Stored data:
--------

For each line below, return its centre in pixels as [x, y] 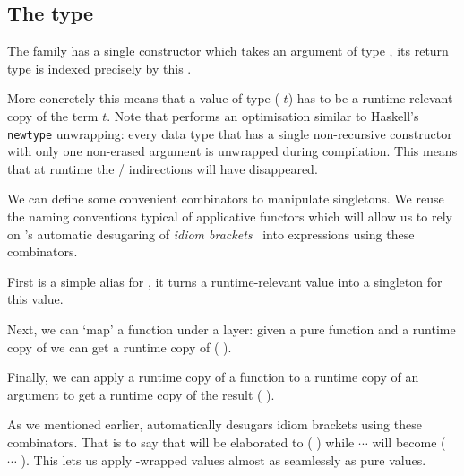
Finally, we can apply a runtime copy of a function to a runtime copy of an [213, 377]
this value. [35, 299]
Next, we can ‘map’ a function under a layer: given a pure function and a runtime [232, 329]
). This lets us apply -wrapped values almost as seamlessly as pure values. [223, 459]
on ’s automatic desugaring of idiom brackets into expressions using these [211, 234]
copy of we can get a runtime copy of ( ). [120, 346]
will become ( [409, 441]
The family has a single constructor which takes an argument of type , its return [228, 51]
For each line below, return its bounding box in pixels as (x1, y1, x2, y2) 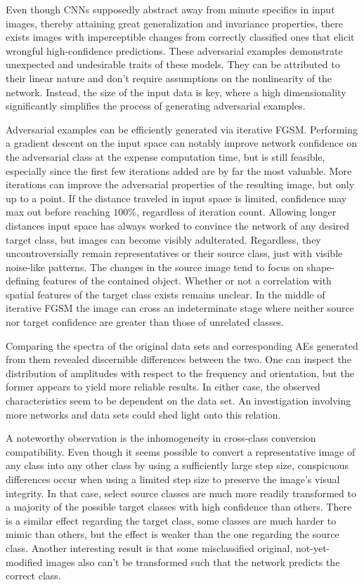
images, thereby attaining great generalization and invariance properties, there (6, 15, 343, 30)
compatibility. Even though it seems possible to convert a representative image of (6, 444, 356, 459)
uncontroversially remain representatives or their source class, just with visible (6, 246, 343, 261)
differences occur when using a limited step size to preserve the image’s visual (6, 472, 340, 486)
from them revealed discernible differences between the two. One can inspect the (6, 352, 351, 367)
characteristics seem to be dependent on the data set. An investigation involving (6, 393, 351, 408)
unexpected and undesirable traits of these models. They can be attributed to (6, 57, 340, 72)
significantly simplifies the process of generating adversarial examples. (6, 98, 306, 113)
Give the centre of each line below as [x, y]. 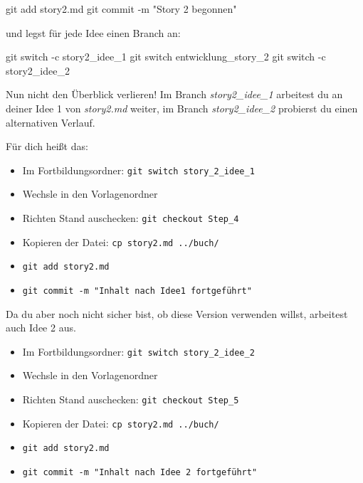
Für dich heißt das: [47, 146]
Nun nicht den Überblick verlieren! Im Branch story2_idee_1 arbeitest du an [174, 94]
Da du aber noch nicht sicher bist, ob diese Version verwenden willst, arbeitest [177, 313]
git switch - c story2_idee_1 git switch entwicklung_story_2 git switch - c [166, 57]
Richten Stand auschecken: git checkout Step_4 [131, 218]
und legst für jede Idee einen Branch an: [93, 32]
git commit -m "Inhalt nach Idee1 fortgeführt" [137, 291]
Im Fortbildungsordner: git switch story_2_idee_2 [138, 351]
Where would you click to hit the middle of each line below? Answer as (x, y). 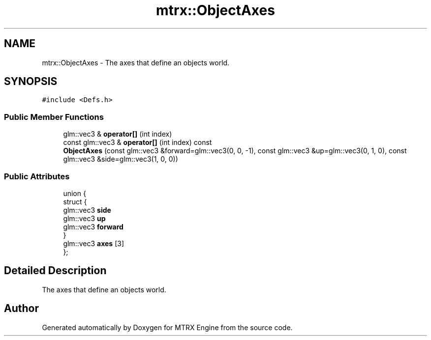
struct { (75, 201)
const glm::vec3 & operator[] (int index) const (138, 142)
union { (75, 193)
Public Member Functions (54, 117)
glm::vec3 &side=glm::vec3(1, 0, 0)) (121, 159)
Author (21, 309)
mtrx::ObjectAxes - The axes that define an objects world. (136, 62)
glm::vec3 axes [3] (94, 243)
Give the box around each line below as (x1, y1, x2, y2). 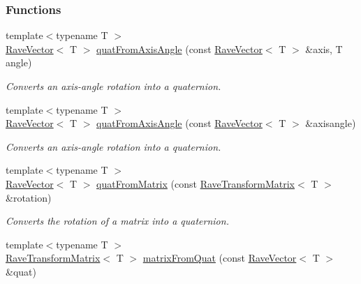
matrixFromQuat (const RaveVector (142, 251, 297, 265)
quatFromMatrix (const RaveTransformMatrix (96, 176, 295, 190)
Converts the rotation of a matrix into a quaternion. (6, 214, 229, 228)
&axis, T (305, 41, 343, 56)
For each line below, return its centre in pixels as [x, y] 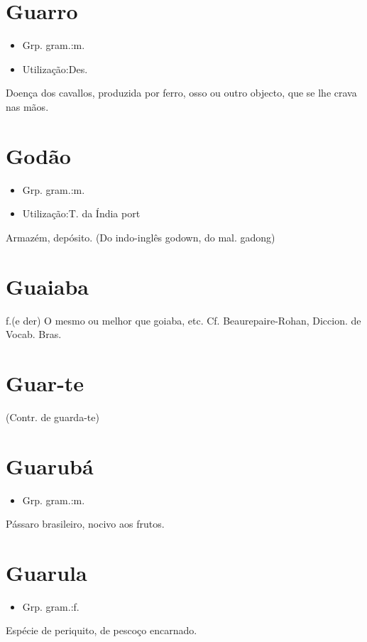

--------

The data above holds the lines to copy: start at the one with "The family has", stop at the one with "Da du aber noch", include both, copy them exactly without pictures, and copy nothing else.

TASK SOLUTION:
The family has a single constructor which takes an argument of type , its return [228, 51]
For each line below, return its bounding box in pixels as (x1, y1, x2, y2) 
images, thereby attaining great generalization and invariance properties, there (6, 15, 343, 30)
compatibility. Even though it seems possible to convert a representative image of (6, 444, 356, 459)
uncontroversially remain representatives or their source class, just with visible (6, 246, 343, 261)
differences occur when using a limited step size to preserve the image’s visual (6, 472, 340, 486)
from them revealed discernible differences between the two. One can inspect the (6, 352, 351, 367)
characteristics seem to be dependent on the data set. An investigation involving (6, 393, 351, 408)
unexpected and undesirable traits of these models. They can be attributed to (6, 57, 340, 72)
significantly simplifies the process of generating adversarial examples. (6, 98, 306, 113)
Give the centre of each line below as [x, y]. 
Für dich heißt das: [47, 146]
Nun nicht den Überblick verlieren! Im Branch story2_idee_1 arbeitest du an [174, 94]
Da du aber noch nicht sicher bist, ob diese Version verwenden willst, arbeitest [177, 313]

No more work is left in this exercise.